4.     "Working out" the trauma requires the answer  to the question "who  is to blame?"   After the question is posed, the representation of trauma emerges taking place in the law (court hearings), literary or visual arts, scholarly articles (research and relevant publications), media,  etc.

Discussion of these questions in the public sphere will allow the members of the public to think about how we talk about the victims and the trauma. One of the goals of public discussions may be to stimulate the contemplations about the obstacles existing in society related to revealing and representing the trauma . What hinders us from admitting the victim as a victim and from helping him/her to ease the trauma through emotional-symbolic (political gesture) and tangible compensations?  
   
When dealing with the traumatic events of the past and their representations,  it is also significant to understand the power of media and political elites in order not to allow for the instrumentalization of the fundamental aspects of collective identities as expressed in cultural trauma. The concept of cultural trauma itself implies that its subjects are not eyewitnesses or participants of a traumatic event. They are their descendants or representatives of future generations. It is important here to have the media capable not only to represent the trauma but also to measure and evaluate their responsibility in terms of the consequences of trauma medialization. This is another significant argument to think of why is it needed to understand and “work out” the traumatic events of the 1990s in general and specifically with relation to the Ossetian population.
 
Therefore, it would be significant that the media correctly adapts the trauma representation to the historical events leading to an increase in credibility and emotional saturation of the discussion. We should also consider that this process is mutual. On the one hand, the media can transfer information about the traumatic events that otherwise would be unknown to the descendants. On the other hand, the media are actively involved in creating traumatic discourse, acting as a means of activation of trauma.  In this case, the figure of a witness takes the leading role, which is just as necessary as the figure of an interpreter, as a precondition for representation and authenticity, which allows to refer at least to the trace of trauma, and allows to return to the suppressed memory source necessary for "working out" the trauma and recovery of the public sphere.

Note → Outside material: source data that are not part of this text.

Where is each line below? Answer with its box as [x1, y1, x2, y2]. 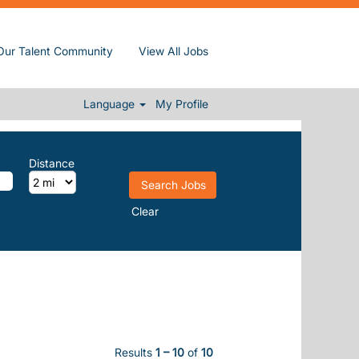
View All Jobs [139, 43, 208, 58]
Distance [29, 156, 75, 170]
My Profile [155, 96, 208, 111]
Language [83, 96, 139, 111]
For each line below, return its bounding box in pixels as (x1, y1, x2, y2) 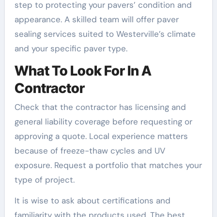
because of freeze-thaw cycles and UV (14, 145, 165, 156)
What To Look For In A (14, 62, 152, 79)
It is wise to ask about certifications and (14, 195, 170, 206)
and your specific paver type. (14, 43, 127, 54)
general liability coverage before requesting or (14, 116, 192, 127)
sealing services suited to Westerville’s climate (14, 28, 196, 39)
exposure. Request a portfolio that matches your (14, 160, 202, 171)
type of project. (14, 174, 75, 186)
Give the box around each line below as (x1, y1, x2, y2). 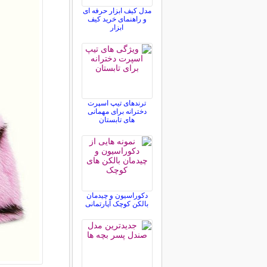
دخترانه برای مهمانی (87, 107, 147, 116)
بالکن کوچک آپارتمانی (85, 200, 148, 208)
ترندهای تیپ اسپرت (88, 99, 146, 107)
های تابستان (99, 116, 135, 124)
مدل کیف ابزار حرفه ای (82, 7, 151, 15)
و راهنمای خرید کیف (87, 15, 147, 23)
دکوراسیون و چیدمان (86, 191, 148, 200)
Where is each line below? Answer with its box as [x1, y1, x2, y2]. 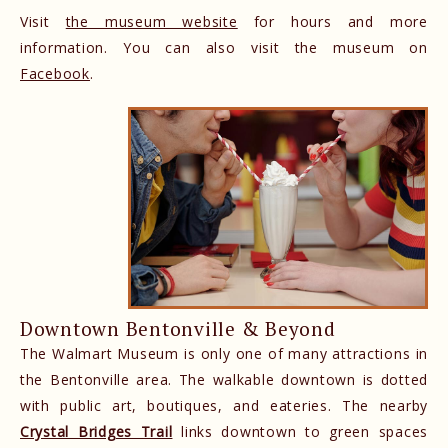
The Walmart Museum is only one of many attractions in [20, 343, 428, 363]
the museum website [65, 12, 238, 32]
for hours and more [237, 12, 428, 32]
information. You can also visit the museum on [20, 38, 428, 58]
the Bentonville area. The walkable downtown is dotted [20, 369, 428, 389]
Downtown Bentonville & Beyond [20, 315, 336, 341]
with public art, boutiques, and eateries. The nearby [20, 395, 428, 415]
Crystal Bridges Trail [20, 421, 173, 441]
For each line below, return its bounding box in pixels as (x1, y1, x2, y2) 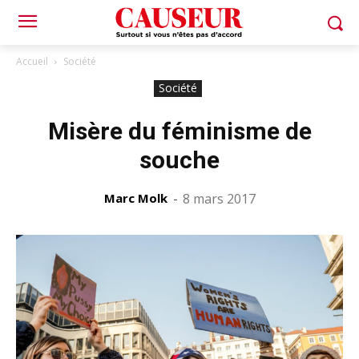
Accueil (16, 54, 48, 68)
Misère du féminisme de (47, 117, 312, 145)
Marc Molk (103, 190, 167, 206)
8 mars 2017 (182, 190, 256, 208)
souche (139, 146, 220, 174)
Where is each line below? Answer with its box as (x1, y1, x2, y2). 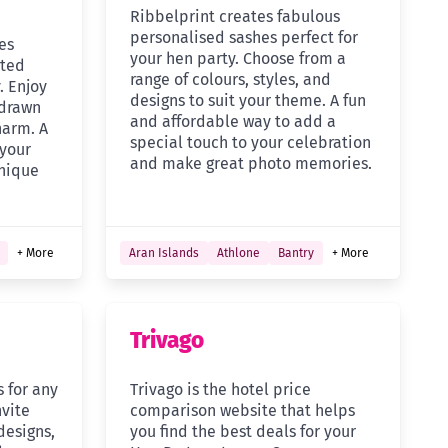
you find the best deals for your (129, 422, 356, 442)
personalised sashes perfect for (129, 28, 358, 48)
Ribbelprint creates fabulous (129, 7, 340, 27)
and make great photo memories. (129, 154, 372, 174)
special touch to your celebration (129, 133, 371, 153)
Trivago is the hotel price (129, 380, 311, 400)
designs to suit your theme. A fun (129, 91, 366, 111)
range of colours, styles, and (129, 70, 331, 90)
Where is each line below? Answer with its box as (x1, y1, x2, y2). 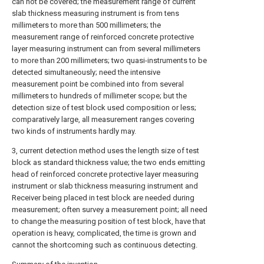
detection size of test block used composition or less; (12, 103, 196, 112)
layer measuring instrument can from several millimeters (12, 44, 200, 53)
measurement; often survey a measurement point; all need (12, 205, 207, 214)
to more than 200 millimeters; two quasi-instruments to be (12, 56, 207, 65)
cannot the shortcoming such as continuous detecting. (12, 240, 197, 249)
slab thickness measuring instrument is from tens (12, 9, 179, 18)
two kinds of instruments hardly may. (12, 127, 136, 136)
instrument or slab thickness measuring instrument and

Finally, taking into consideration this another threat of medialization of the past, we may raise an issue  of the motivation of the trauma representer and the needs of the society determining the traumatic discourse as constructed by the representer and society themselves. Representers (in our case NGOs and human rights activists) are oriented at mobilizing the public interests and maintaining the attention of the society on matters of public concern. Therefore the NGOs and human rights activists are mostly focused on the trauma. They make sure to get support from the political parties and engage various media in talks with the audience about the trauma. Consequently, they will have the task of encouraging the horizontal process of mutual benefits in the public sphere as outlined by Taylor. Their function is to support the public reflections as directed under the need of a healthy public sphere and universal moral criteria through understanding the old content and introducing the novelty. By all means, this will in turn affect the understanding of the moral criteria defining public good in the sphere of public discussions of the Georgian society and the State and the necessity to make relevant policies.